▶ **Assignment**:
Examine each line of the data. Copy the line if it includes the word "sales".

*** Begin section ***

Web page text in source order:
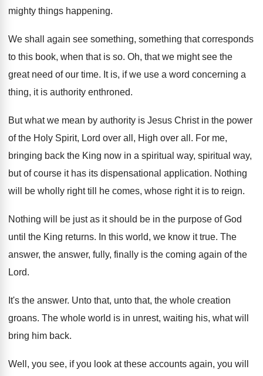
mighty things happening.
We shall again see something, something that corresponds
to this book, when that is so. Oh, that we might see the
great need of our time. It is, if we use a word concerning a
thing, it is authority enthroned.
But what we mean by authority is Jesus Christ in the power
of the Holy Spirit, Lord over all , High over all. For me,
bringing back the King now in a spiritual way, spiritual way,
but of course it has its dispensational application. Nothing
will be wholly right till he comes, whose right it is to reign.
Nothing will be just as it should be in the purpose of God
until the King returns. In this world, we know it true. The
answer, the answer, fully, finally is the coming again of the
Lord.
It's the answer. Unto that, unto that, the whole creation
groans. The whole world is in unrest, waiting his, what will
bring him back.
Well, you see, if you look at these accounts again, you will
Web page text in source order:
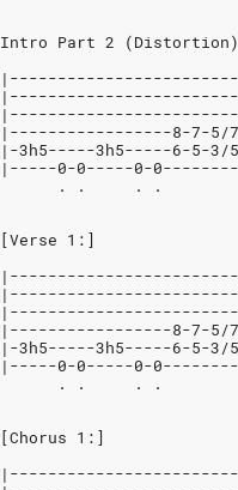
Intro Part 2 (Distortion)
|-----------------8-7-5/
|-3h5-----3h5-----6-5-
|-----0-0-----0-
. .     . .
[Verse 1:]
|-----------------8-7-5/
|-3h5-----3h5-----6-5-
|-----0-0-----0-
. .     . .
[Chorus 1:]
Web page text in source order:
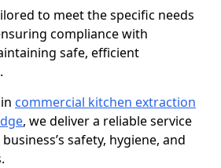
to meet the specific needs
compliance with
safe, efficient
commercial kitchen extraction
, we deliver a reliable service
safety, hygiene, and
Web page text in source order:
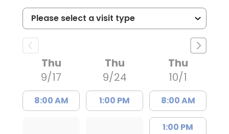
Thu
9/17
8:00 AM
Thu
9/24
1:00 PM
Thu
10/1
8:00 AM
1:00 PM
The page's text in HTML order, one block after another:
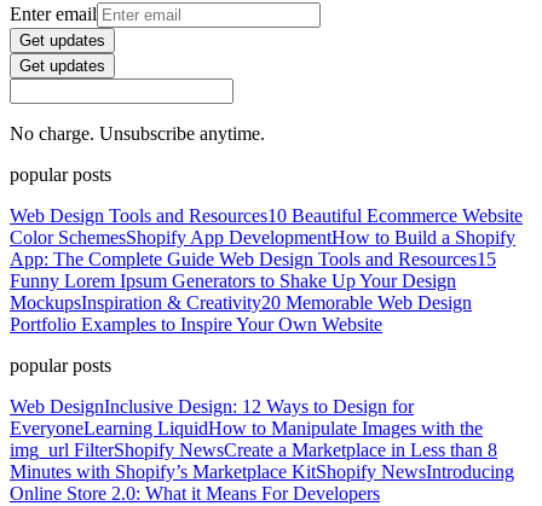
Enter email
Get updates
Get updates
No charge. Unsubscribe anytime.
popular posts
Web Design Tools and Resources10 Beautiful Ecommerce Website
Color SchemesShopify App DevelopmentHow to Build a Shopify
App: The Complete Guide Web Design Tools and Resources15
Funny Lorem Ipsum Generators to Shake Up Your Design
MockupsInspiration & Creativity20 Memorable Web Design
Portfolio Examples to Inspire Your Own Website
popular posts
Web DesignInclusive Design: 12 Ways to Design for
EveryoneLearning LiquidHow to Manipulate Images with the
img_url FilterShopify NewsCreate a Marketplace in Less than 8
Minutes with Shopify’s Marketplace KitShopify NewsIntroducing
Online Store 2.0: What it Means For Developers
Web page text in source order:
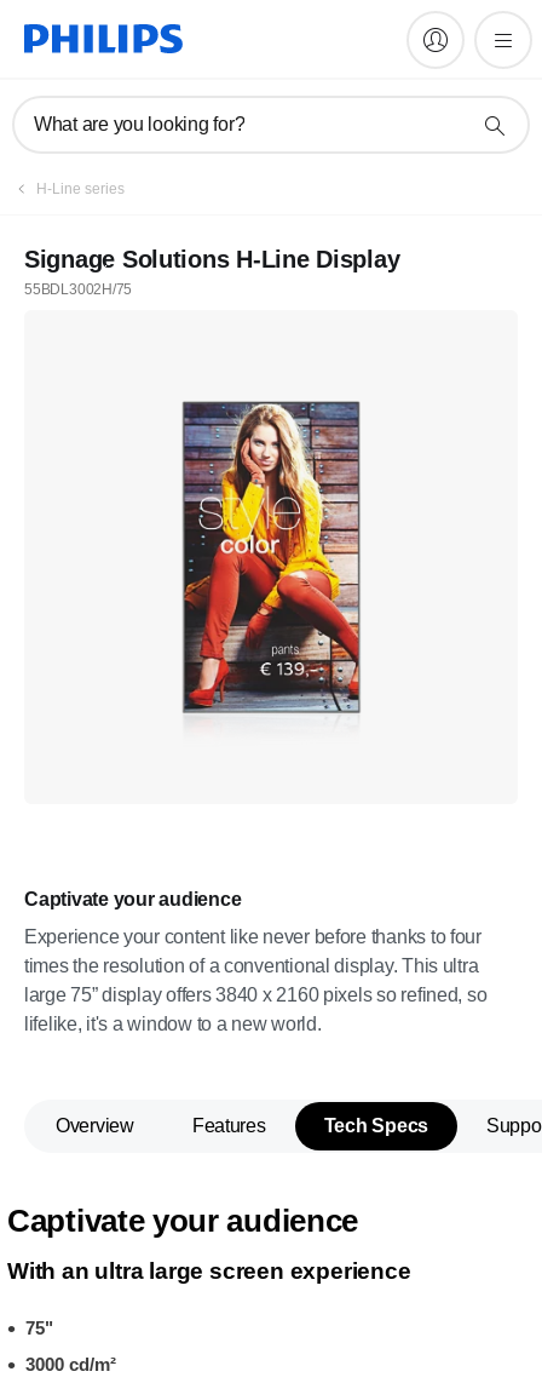
What are you looking for?
H-Line series
Signage Solutions H-Line Display
55BDL3002H/75
Captivate your audience
Experience your content like never before thanks to four
times the resolution of a conventional display. This ultra
large 75” display offers 3840 x 2160 pixels so refined, so
lifelike, it's a window to a new world.
Overview Features Tech Specs
Captivate your audience
With an ultra large screen experience
75"
3000 cd/m²
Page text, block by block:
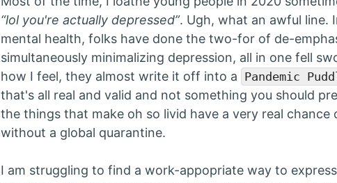
“lol you're actually depressed”. Ugh, what an awful line.
mental health, folks have done the two-for of de-
simultaneously minimalizing depression, all in one fell
how I feel, they almost write it off into a Pandemic
that's all real and valid and not something you should
the things that make oh so livid have a very real chance
without a global quarantine.
I am struggling to find a work-appopriate way to
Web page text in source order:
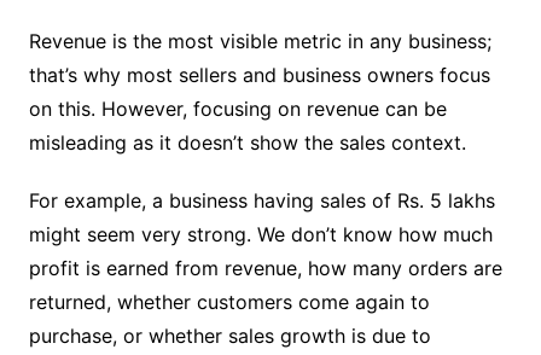
Revenue is the most visible metric in any business;
that’s why most sellers and business owners focus
on this. However, focusing on revenue can be
misleading as it doesn’t show the sales context.
For example, a business having sales of Rs. 5 lakhs
might seem very strong. We don’t know how much
profit is earned from revenue, how many orders are
returned, whether customers come again to
purchase, or whether sales growth is due to
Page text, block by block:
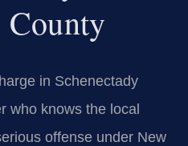
County
in Schenectady
who knows the local
offense under New
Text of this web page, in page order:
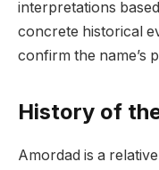
interpretations
concrete historical
confirm the name’s
History of
Amordad is a
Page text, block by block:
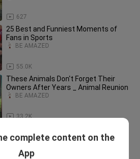
627
25 Best and Funniest Moments of
Fans in Sports
55.0K
BE AMAZED
These Animals Don't Forget Their
Owners After Years _ Animal Reunion
33.2K
BE AMAZED
PRANK !!!
complete content on the
App
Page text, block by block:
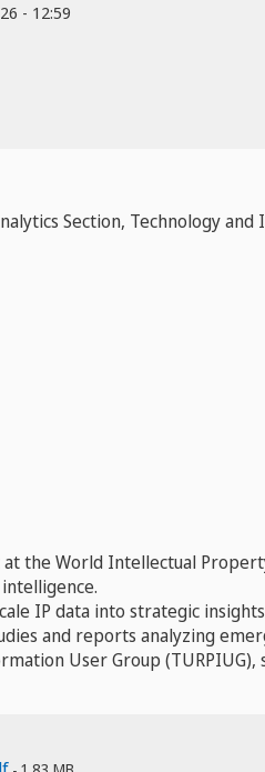
- 12:59
Section, Technology
at the World Intellectual
IP data into strategic
and reports analyzing
User Group

*** End section ***

▶ **Task answer**:
misleading as it doesn’t show the sales context.
For example, a business having sales of Rs. 5 lakhs
purchase, or whether sales growth is due to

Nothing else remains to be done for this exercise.